# What the task requires:
Work through the data below and state how many lines contain "eaque", giving that number alone.

Source data:
*** Begin section ***

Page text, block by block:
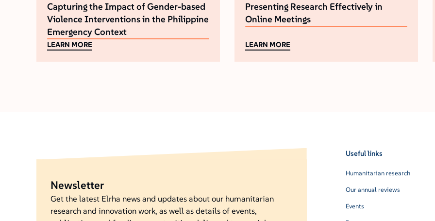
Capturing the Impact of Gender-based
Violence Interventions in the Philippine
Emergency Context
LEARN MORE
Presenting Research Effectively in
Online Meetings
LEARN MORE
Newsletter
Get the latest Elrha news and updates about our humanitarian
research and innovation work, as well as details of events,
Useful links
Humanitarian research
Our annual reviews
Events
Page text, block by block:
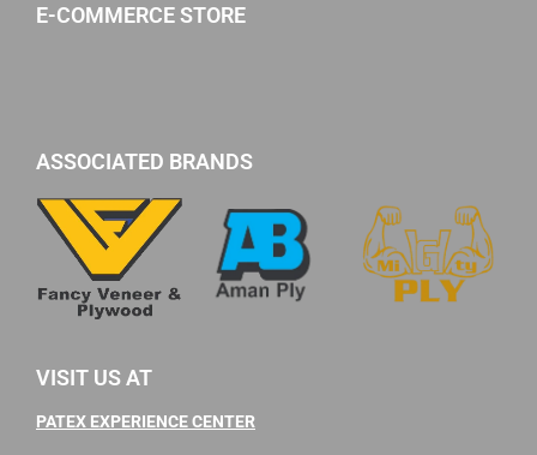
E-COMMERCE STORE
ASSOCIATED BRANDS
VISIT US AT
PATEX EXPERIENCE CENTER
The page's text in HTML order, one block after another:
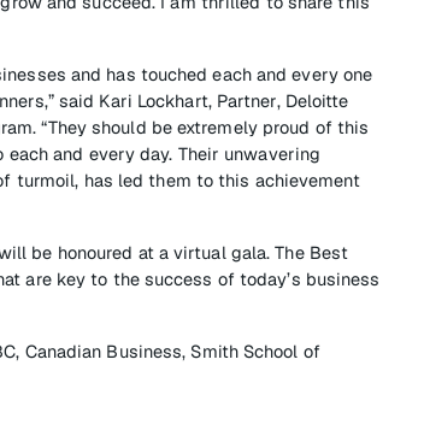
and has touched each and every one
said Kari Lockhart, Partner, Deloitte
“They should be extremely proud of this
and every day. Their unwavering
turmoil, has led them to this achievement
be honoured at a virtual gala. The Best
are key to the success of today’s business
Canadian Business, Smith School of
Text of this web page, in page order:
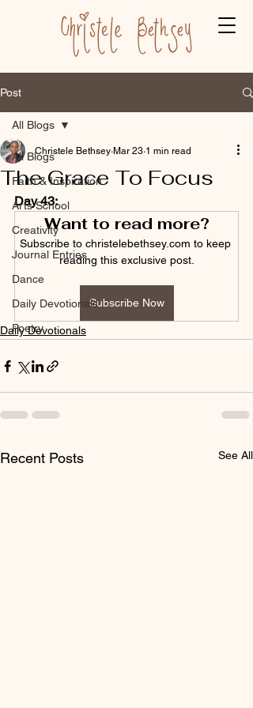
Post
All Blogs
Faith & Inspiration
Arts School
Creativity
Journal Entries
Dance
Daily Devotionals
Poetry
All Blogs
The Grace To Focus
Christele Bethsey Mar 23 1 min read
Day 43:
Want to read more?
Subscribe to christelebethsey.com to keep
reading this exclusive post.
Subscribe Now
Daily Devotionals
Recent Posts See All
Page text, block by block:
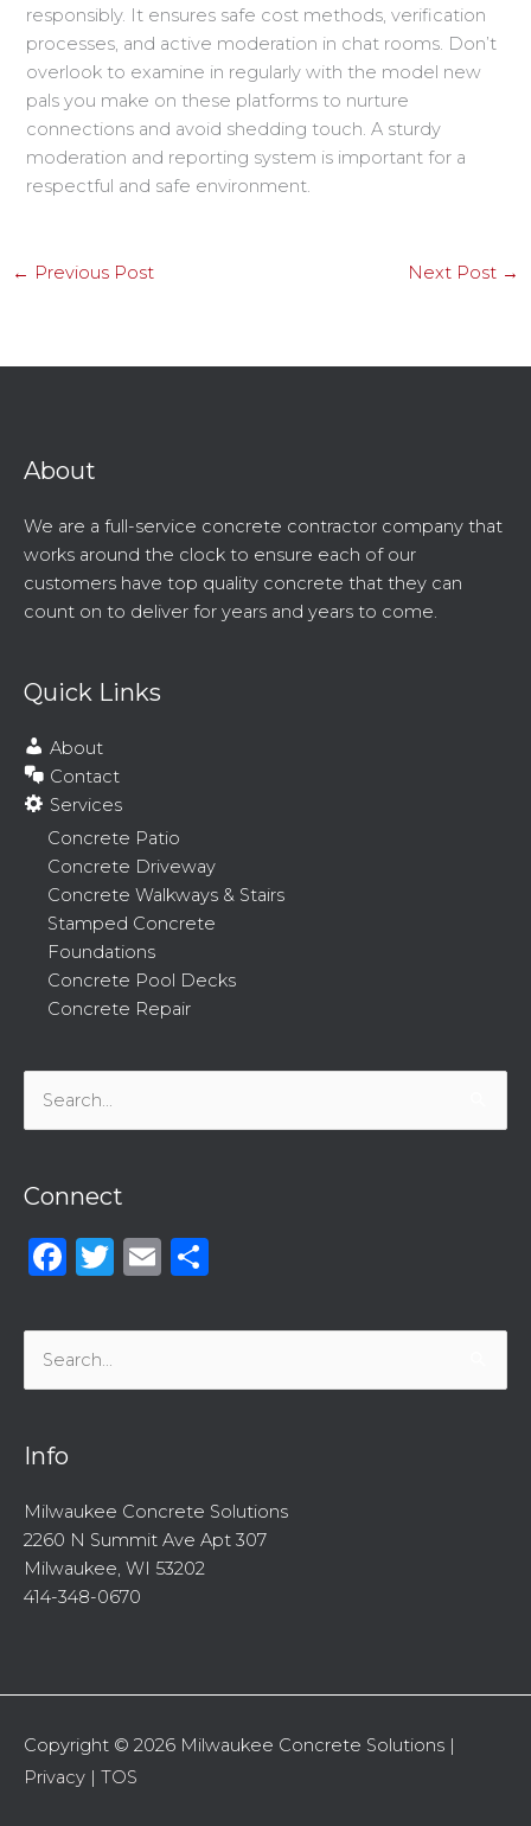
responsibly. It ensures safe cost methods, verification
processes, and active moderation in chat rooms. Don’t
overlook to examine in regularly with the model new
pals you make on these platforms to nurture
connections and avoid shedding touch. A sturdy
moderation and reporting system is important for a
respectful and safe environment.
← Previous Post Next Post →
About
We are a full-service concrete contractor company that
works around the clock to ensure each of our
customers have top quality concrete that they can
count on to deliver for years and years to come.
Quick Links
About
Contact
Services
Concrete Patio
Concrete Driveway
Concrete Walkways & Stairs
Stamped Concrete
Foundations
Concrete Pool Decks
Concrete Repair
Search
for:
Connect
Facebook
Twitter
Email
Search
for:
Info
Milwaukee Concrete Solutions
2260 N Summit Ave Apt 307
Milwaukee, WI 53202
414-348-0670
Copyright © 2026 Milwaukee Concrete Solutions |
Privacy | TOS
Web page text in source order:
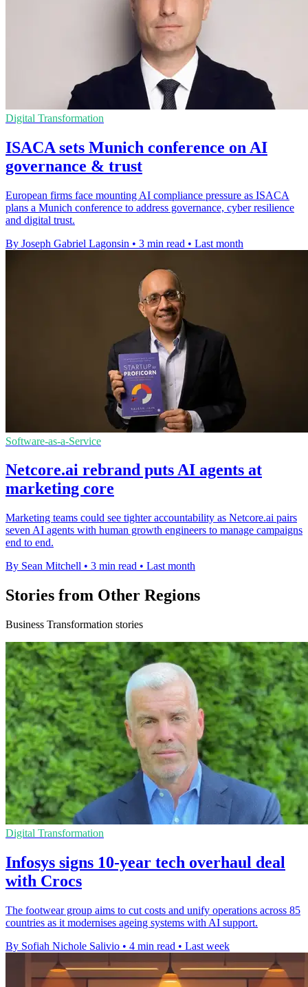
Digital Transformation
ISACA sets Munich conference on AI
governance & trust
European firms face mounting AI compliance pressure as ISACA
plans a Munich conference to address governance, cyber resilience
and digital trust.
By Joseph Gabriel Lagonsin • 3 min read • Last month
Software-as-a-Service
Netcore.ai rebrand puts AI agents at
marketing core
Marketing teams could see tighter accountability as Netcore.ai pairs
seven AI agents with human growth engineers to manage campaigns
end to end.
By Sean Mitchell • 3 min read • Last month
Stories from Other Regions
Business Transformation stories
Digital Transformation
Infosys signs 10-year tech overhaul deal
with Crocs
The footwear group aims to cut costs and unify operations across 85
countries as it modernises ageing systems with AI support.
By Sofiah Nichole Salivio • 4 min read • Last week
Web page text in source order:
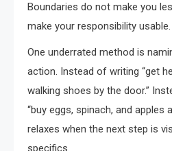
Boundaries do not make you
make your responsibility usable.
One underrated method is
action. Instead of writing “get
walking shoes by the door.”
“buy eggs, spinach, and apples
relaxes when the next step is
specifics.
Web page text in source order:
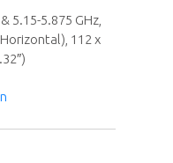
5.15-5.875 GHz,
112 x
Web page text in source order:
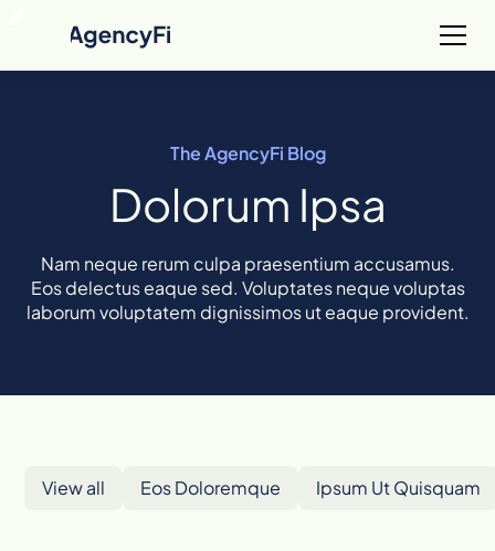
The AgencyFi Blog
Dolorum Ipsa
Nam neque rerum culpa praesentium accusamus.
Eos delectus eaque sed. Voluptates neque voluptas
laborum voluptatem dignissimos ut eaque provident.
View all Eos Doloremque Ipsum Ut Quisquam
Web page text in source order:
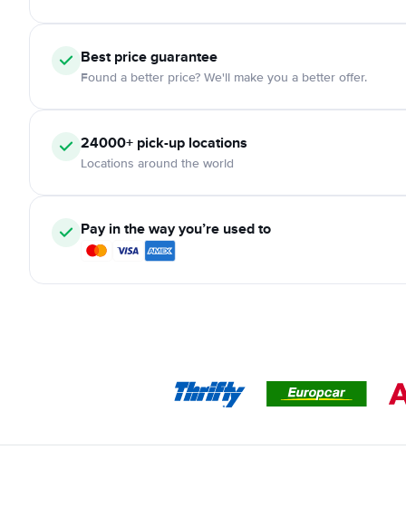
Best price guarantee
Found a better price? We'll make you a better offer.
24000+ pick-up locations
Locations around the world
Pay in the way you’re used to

*** End section ***

# Answer below:
2